The gathering of people in Budapest was effectively the first attempt to give form and relevance to the archetypal 'policy-making' encounter explored in Herman Hesse's Magister Ludi and other less known works (cf Alan Dean Foster: Game Players of Zan). The concern was to build an alliance of art, literature and spirituality in response to the challenge of both human survival and evolution, whether individual or collective.

The distinguishing feature of the gathering was the manner in which insights from the process of artistic creativity were embodied in the organization and processes of the event -- considered as the 'material' constraining and inspiring the artistic possibilities of the moment. The intent was to use the gathering itself to engender an 'elixir of transformation' from which wider society could benefit. This could only be done by acting with presence in the moment to give appropriate form to what could be more widely shared.

The gathering acknowledged the trap of conventional meetings in which representatives of various perspectives make presentations in an effort to design and colonize the future of others who cannot be present.
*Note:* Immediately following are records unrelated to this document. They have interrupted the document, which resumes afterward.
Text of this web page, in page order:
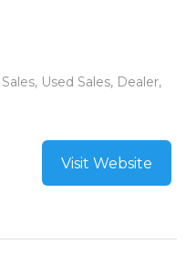
Used Sales, Dealer,
Visit Website
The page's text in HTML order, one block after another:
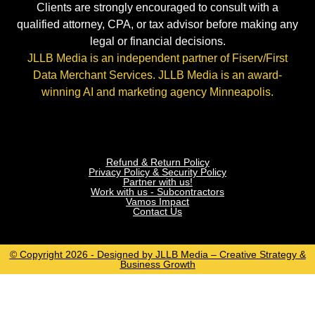
Clients are strongly encouraged to consult with a
qualified attorney, CPA, or tax advisor before making any
legal or financial decisions.
JLLB Media is an independent partner of Fiserv/First
Data Merchant Services. JLLB Media is an award-
winning AI and marketing agency Minneapolis.
Refund & Return Policy
Privacy Policy & Security Policy
Partner with us!
Work with us - Subcontractors
Vamos Impact
Contact Us
© Copyright 2026 - Designed by JLLB Media – Creative Strategy &
Business Growth
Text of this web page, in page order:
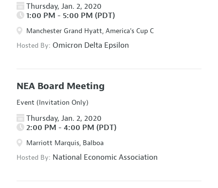
Thursday, Jan. 2, 2020
1:00 PM - 5:00 PM (PDT)
Manchester Grand Hyatt, America's Cup C
Hosted By: Omicron Delta Epsilon
NEA Board Meeting
Event (Invitation Only)
Thursday, Jan. 2, 2020
2:00 PM - 4:00 PM (PDT)
Marriott Marquis, Balboa
Hosted By: National Economic Association
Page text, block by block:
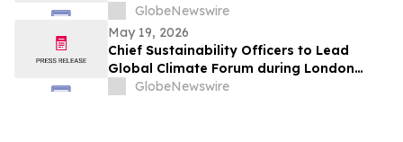
GlobeNewswire
May 19, 2026
Chief Sustainability Officers to Lead
Global Climate Forum during London
Climate Action Week
GlobeNewswire
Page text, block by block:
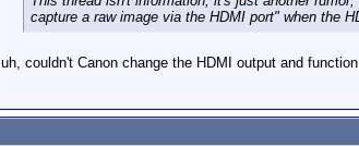
capture a raw image via the HDMI port" when the
uh, couldn't Canon change the HDMI output and
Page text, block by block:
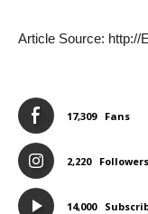
Article Source: http://
17,309 Fans
2,220 Followers
14,000
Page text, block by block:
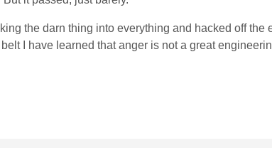
the darn thing into everything and hacked off the
I have learned that anger is not a great
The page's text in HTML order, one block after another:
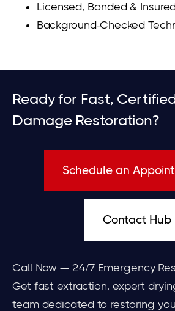
Licensed, Bonded &
Background-Checked
Ready for Fast,
Damage Restoration?
Schedule an
Contact Hub
Call Now — 24/7 Emergency
Get fast extraction, expert
team dedicated to restoring
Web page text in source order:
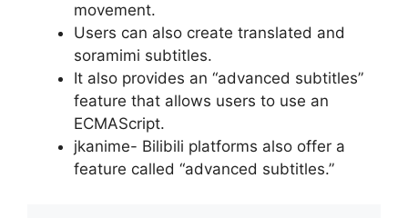
movement.
Users can also create translated and
soramimi subtitles.
It also provides an “advanced subtitles”
feature that allows users to use an
ECMAScript.
jkanime- Bilibili platforms also offer a
feature called “advanced subtitles.”
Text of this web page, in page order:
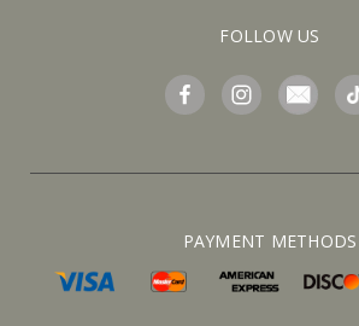
FOLLOW US
PAYMENT METHODS
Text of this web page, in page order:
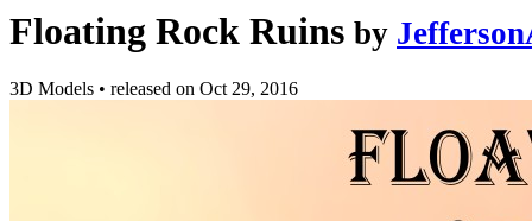
Floating Rock Ruins by
3D Models • released on Oct 29, 2016
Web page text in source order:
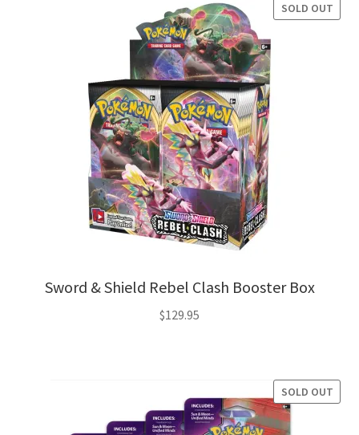
Sword & Shield Rebel Clash Booster Box
SOLD OUT
$129.95
SOLD OUT
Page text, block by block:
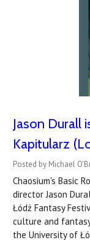
Jason Durall
Kapitularz
Posted by Michael
Chaosium's Basic
director Jason
Łódź Fantasy
culture and
the University of
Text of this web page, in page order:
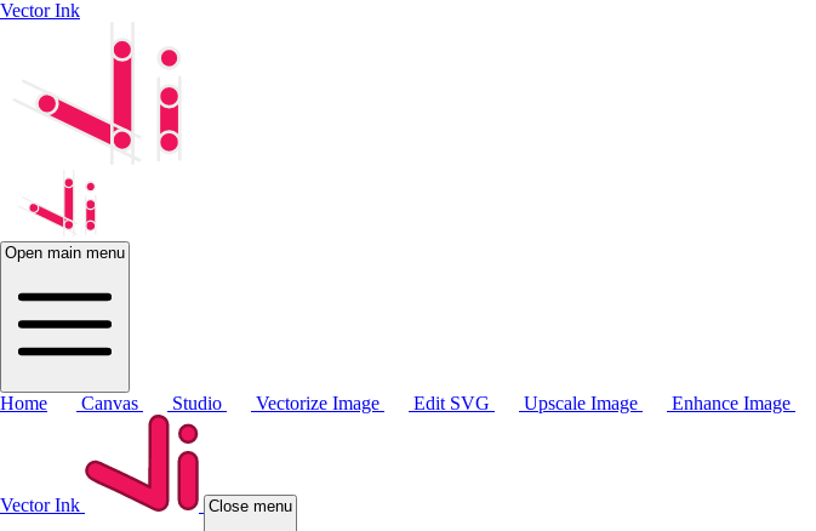
Vector Ink
Open main menu
Home Canvas Studio Vectorize Image Edit SVG Upscale Image Enhance Image
Vector Ink Close menu
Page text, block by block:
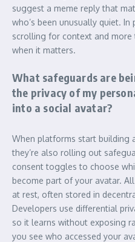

The failure to creatively manifest new behaviour and organization in such meetings has been reflected in the subsequent failure of their work in responding to the challenges of wider society. Recognizing that a 'A trap is a function of the nature of the trapped' (Geoffrey Vickers), the transformative challenge was seen to lie in co-creating in the present. Instead of seeking to avoid this trap, the meeting sought to integrate the behaviours associated with the trap into new understanding.

Explanations of such a catalytic event are themselves misleading traps. Any such attempt -- as an ex-planation --effectively displaces the focus of attention out of the grounded plane of the present moment from which it derived both its essential meaning and its wider significance. How indeed does art both carry the insights of the spirit and entrain more fruitfully transformative behaviour -- and the social and conceptual organization to sustain it?
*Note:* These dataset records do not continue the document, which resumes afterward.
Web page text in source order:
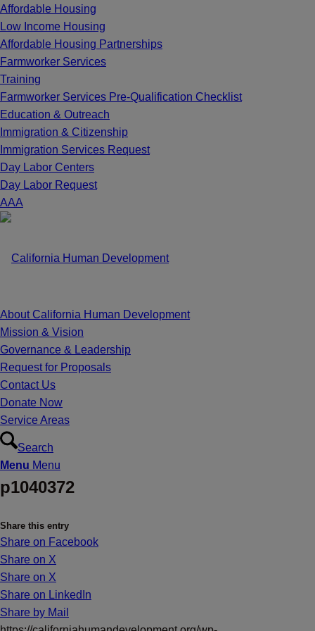
Affordable Housing
Low Income Housing
Affordable Housing Partnerships
Farmworker Services
Training
Farmworker Services Pre-Qualification Checklist
Education & Outreach
Immigration & Citizenship
Immigration Services Request
Day Labor Centers
Day Labor Request
AAA
About California Human Development
Mission & Vision
Governance & Leadership
Request for Proposals
Contact Us
Donate Now
Service Areas
Search
Menu Menu
p1040372
Share this entry
Share on Facebook
Share on X
Share on X
Share on LinkedIn
Share by Mail
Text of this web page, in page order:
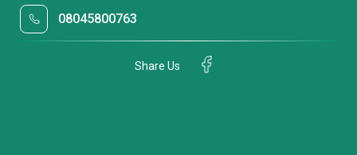
08045800763
Share Us
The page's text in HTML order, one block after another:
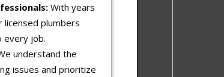
With years
licensed plumbers
every job.
understand the
issues and prioritize
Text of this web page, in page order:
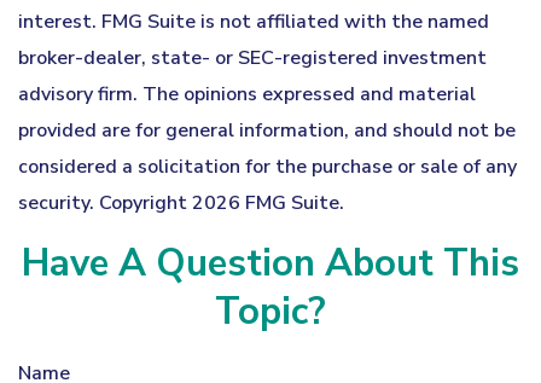
interest. FMG Suite is not affiliated with the named
broker-dealer, state- or SEC-registered investment
advisory firm. The opinions expressed and material
provided are for general information, and should not be
considered a solicitation for the purchase or sale of any
security. Copyright2026 FMG Suite.
Have A Question About This
Topic?
Name
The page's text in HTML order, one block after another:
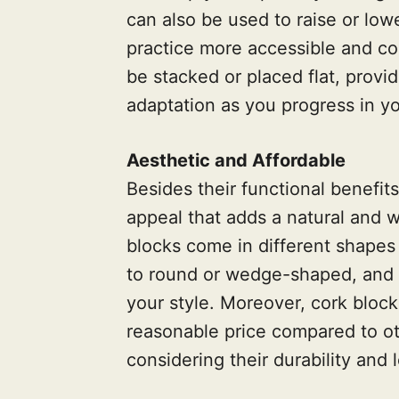
can also be used to raise or
practice more accessible and
be stacked or placed flat,
adaptation as you progress in
Aesthetic and Affordable
Besides their functional
appeal that adds a natural and
blocks come in different
to round or wedge-shaped,
your style. Moreover, cork
reasonable price compared to
considering their durability and
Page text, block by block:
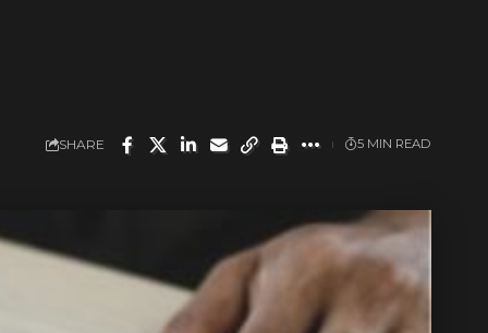
SHARE 5 MIN READ
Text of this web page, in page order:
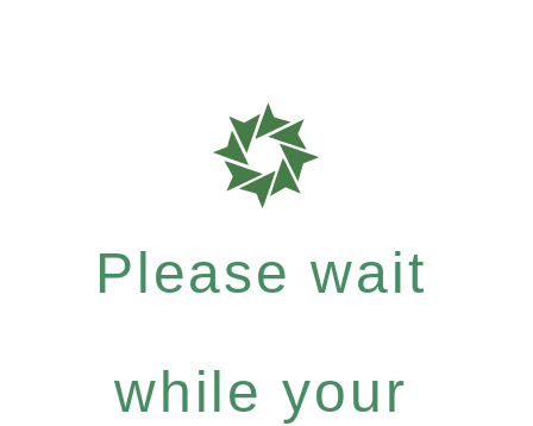
Please wait
while your
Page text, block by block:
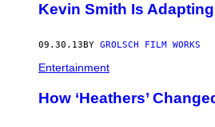
Kevin Smith Is
09.30.13BY GROLSCH FILM WORKS
Entertainment
How ‘Heathers’
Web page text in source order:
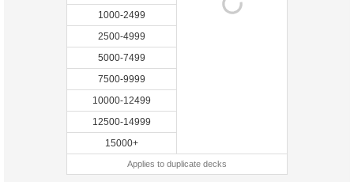
1000-2499
2500-4999
5000-7499
7500-9999
10000-12499
12500-14999
15000+
Applies to duplicate decks
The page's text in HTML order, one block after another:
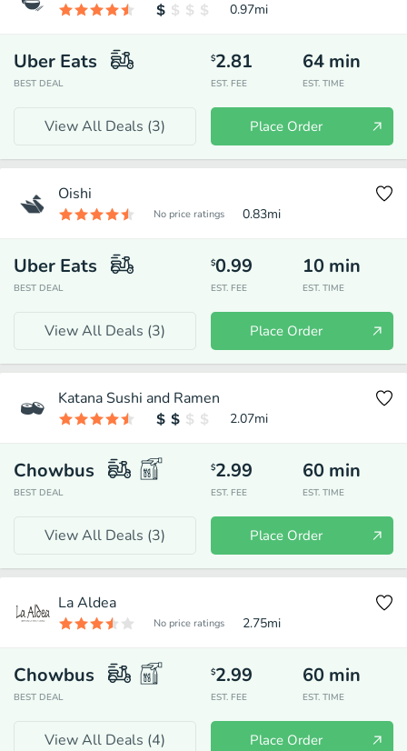
0.97mi
Uber Eats
BEST DEAL
$2.81
EST. FEE
64 min
EST. TIME
View All Deals (3) Place Order
Oishi
No price ratings 0.83mi
Uber Eats
BEST DEAL
$0.99
EST. FEE
10 min
EST. TIME
View All Deals (3) Place Order
Katana Sushi and Ramen
2.07mi
Chowbus
BEST DEAL
$2.99
EST. FEE
60 min
EST. TIME
View All Deals (3) Place Order
La Aldea
No price ratings 2.75mi
Chowbus
BEST DEAL
$2.99
EST. FEE
60 min
EST. TIME
View All Deals (4) Place Order
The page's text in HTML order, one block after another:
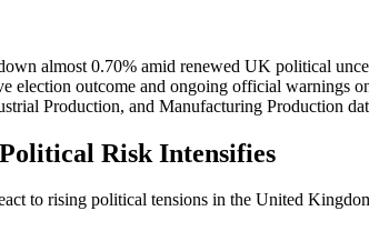
almost 0.70% amid renewed UK political
election outcome and ongoing official warnings
Production, and Manufacturing Production
Risk Intensifies
to rising political tensions in the United
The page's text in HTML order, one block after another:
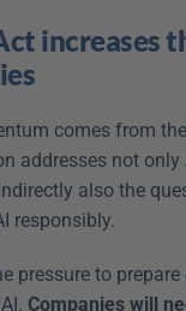
increases
comes from the
addresses not only
also the
responsibly.
pressure to
Companies will
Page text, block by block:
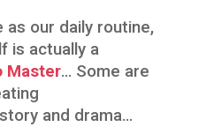
as our daily routine,
is actually a
Master… Some are
and drama…
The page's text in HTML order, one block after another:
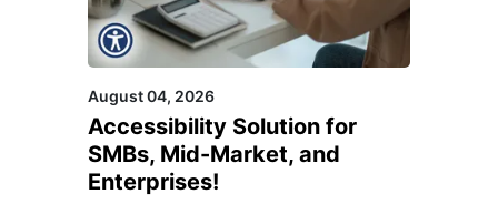
August 04, 2026
Accessibility Solution for
SMBs, Mid-Market, and
Enterprises!

The diversity of perspectives present in the configuration of insights assembled at Budapest was therefore a challenge to any understanding of what was occurring. Any understanding depended upon the capacity of the attentive individual to integrate this diversity into a meaningful pattern whose nature necessarily transcended those perspectives. The transformative effect of the gathering lay in the manner in which a participant's awareness was entrained by the interference effects, harmonies and oppositions that gave structure to that configuration of perspectives.

The 'effect' of the gathering on wider society lay in the transformation it engendered in those who subsequently endeavoured to understand what had occurred in the light of the various 'products' that appeared to emanate from the gathering. In several senses, it was the meeting itself that was both 'the message' and a transformative catalyst.